Clinical governance is working and managers are feeling the load

Scandals used to hit the NHS singly. Now two or three surface every week. As HSJ went to press, a single day's newspaper cuttings - 70 pages - were dominated by pathologist Dr James Elwood and gynaecologist Richard Neale: one man accused of misdiagnosing hundreds of cancer tests; the other of botching operations on women on two continents. This on top of Bristol, Harold Shipman, Rodney Ledward and Alder Hey.

On one level, it is good news. Scandals that might once have remained hidden are being unearthed - evidence that clinical governance is starting to take effect. And stories that might once have been buried are getting extensive coverage - evidence that the public is sloughing off its illusions about saintly medics and adding to the impetus for reform.

On another level it is bad news - not just for the victims of incompetence and arrogance, but for the whole NHS. Every emerging horror provides further ammunition for those who would like to sweep it away.
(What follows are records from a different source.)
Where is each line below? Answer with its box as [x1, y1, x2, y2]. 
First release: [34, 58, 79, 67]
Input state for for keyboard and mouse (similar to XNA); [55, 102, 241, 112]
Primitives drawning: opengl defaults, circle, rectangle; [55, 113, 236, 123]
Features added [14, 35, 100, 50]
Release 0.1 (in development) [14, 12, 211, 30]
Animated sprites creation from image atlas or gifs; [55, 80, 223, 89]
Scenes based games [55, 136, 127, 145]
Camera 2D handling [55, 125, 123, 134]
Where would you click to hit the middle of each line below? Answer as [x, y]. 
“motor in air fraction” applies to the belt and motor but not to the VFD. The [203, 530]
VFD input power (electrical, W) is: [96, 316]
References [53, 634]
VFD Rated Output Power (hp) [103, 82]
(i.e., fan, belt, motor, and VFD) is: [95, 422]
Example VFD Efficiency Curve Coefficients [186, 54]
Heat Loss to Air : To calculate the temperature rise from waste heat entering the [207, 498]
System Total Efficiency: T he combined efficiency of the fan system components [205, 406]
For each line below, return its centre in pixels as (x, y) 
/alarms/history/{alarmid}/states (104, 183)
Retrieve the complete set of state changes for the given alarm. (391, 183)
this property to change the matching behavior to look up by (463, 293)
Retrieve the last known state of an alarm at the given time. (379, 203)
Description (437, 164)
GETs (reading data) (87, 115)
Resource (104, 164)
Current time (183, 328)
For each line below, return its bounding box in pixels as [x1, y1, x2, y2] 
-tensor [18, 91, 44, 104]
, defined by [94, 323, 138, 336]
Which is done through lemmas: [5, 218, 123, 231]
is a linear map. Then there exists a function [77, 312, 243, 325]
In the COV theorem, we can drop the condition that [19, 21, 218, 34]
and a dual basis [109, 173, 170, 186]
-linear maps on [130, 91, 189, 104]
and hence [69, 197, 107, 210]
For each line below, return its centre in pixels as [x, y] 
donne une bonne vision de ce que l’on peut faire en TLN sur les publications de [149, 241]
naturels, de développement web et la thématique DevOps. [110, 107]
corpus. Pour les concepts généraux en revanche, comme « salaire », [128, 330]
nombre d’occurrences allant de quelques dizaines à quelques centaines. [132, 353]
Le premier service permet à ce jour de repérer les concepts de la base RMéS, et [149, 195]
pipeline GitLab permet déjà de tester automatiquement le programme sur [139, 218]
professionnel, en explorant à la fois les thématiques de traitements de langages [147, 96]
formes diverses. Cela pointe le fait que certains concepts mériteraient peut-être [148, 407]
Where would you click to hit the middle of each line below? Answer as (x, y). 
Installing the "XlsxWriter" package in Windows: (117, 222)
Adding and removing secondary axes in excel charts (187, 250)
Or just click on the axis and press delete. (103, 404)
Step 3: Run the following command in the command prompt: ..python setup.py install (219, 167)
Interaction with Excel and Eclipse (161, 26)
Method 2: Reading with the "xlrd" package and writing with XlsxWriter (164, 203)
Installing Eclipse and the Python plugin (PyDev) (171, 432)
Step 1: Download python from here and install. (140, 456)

It is also adding to the load on managers . As this week's debate at the King's Fund showed , 'why didn't they act?' is an easy question to ask once problems are laid bare.

Sometimes it is a good question. Sometimes it just ignores the historical difficulty of getting information and then using it against well-defended consultant 'kings'.

The continued spread of clinical governance and initiatives such as Professor Liam Donaldson's 'early-warning system' should impact on the first part of that difficulty. If the storm can be ridden out, the mounting tide of evidence that doctors are not kings should help with the second.